§ How to complete this task
Word for word, please copy the line containing "Air Sensors [5, 132, 54, 143]" and all lines after it in the entries below, and only those, leaving every picture out.

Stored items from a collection

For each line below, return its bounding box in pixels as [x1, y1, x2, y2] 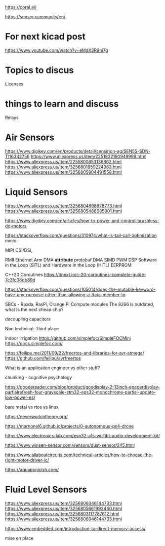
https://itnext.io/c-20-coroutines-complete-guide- [43, 272, 146, 277]
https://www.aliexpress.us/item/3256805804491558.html [5, 169, 122, 175]
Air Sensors [5, 132, 54, 143]
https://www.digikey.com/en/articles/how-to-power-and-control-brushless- [5, 217, 160, 224]
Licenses [5, 81, 24, 87]
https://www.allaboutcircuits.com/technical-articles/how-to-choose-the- [5, 452, 153, 458]
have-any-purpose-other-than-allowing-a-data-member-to [5, 291, 126, 298]
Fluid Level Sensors [5, 484, 87, 495]
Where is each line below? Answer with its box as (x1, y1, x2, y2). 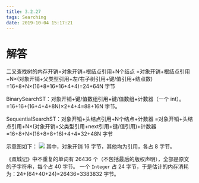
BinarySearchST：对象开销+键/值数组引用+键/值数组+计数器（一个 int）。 (6, 96, 185, 103)
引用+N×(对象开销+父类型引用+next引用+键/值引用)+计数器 (11, 123, 156, 130)
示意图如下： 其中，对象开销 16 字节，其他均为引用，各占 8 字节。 (6, 143, 175, 150)
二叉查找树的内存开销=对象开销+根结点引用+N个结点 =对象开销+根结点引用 (6, 68, 190, 75)
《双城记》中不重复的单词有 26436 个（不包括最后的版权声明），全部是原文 (6, 156, 189, 163)
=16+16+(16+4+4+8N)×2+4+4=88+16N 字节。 (6, 103, 121, 110)
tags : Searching (6, 14, 46, 20)
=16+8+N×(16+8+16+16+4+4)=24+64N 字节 (6, 83, 116, 90)

§ Result below
Air Sensors [5, 132, 54, 143]
https://www.digikey.com/en/articles/how-to-power-and-control-brushless- [5, 217, 160, 224]
Licenses [5, 81, 24, 87]
https://www.allaboutcircuits.com/technical-articles/how-to-choose-the- [5, 452, 153, 458]
have-any-purpose-other-than-allowing-a-data-member-to [5, 291, 126, 298]
Fluid Level Sensors [5, 484, 87, 495]
Where is each line below? Answer with its box as (x1, y1, x2, y2). 
BinarySearchST：对象开销+键/值数组引用+键/值数组+计数器（一个 int）。 (6, 96, 185, 103)
引用+N×(对象开销+父类型引用+next引用+键/值引用)+计数器 (11, 123, 156, 130)
示意图如下： 其中，对象开销 16 字节，其他均为引用，各占 8 字节。 (6, 143, 175, 150)
二叉查找树的内存开销=对象开销+根结点引用+N个结点 =对象开销+根结点引用 (6, 68, 190, 75)
《双城记》中不重复的单词有 26436 个（不包括最后的版权声明），全部是原文 (6, 156, 189, 163)
=16+16+(16+4+4+8N)×2+4+4=88+16N 字节。 (6, 103, 121, 110)
tags : Searching (6, 14, 46, 20)
=16+8+N×(16+8+16+16+4+4)=24+64N 字节 (6, 83, 116, 90)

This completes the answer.